## Your instructions:
Your answer must be the exact lines from the one holding "Web page text" through the end of the entries, with no pictures.

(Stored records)
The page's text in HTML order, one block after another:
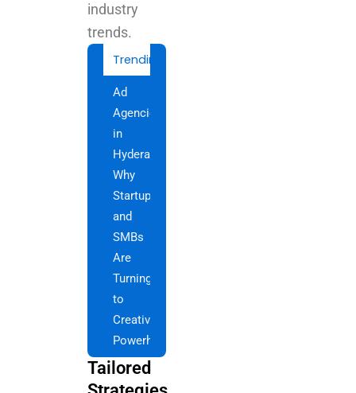
industry
trends.
Trending Today
Best
Advertising
Agency
in
Hyderabad
for
Creative
Brand
Growth
Tailored
Strategies
That
Speak to
Your
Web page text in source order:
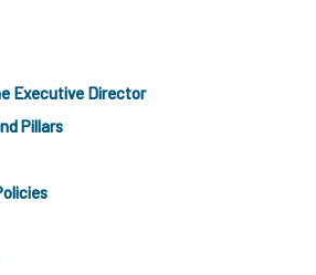
Executive Director
Pillars
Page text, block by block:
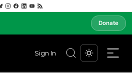
Donate
Sign In
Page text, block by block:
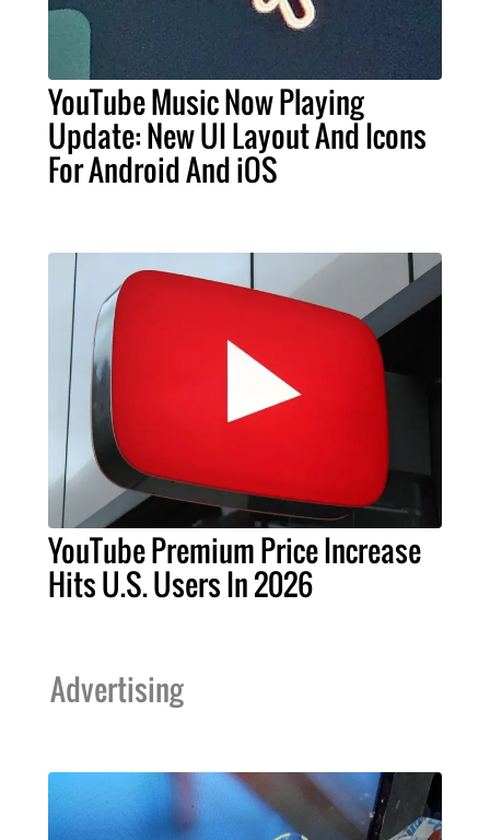
YouTube Music Now Playing
Update: New UI Layout And Icons
For Android And iOS
YouTube Premium Price Increase
Hits U.S. Users In 2026
Advertising
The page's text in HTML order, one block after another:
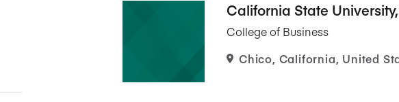
California State
College of Business
Chico, California, United

## Exercise solution:
Web page text in source order:
Executive Director
Pillars
Page text, block by block:
Donate
Sign In
Page text, block by block:
YouTube Music Now Playing
Update: New UI Layout And Icons
For Android And iOS
YouTube Premium Price Increase
Hits U.S. Users In 2026
Advertising
The page's text in HTML order, one block after another:
California State
College of Business
Chico, California, United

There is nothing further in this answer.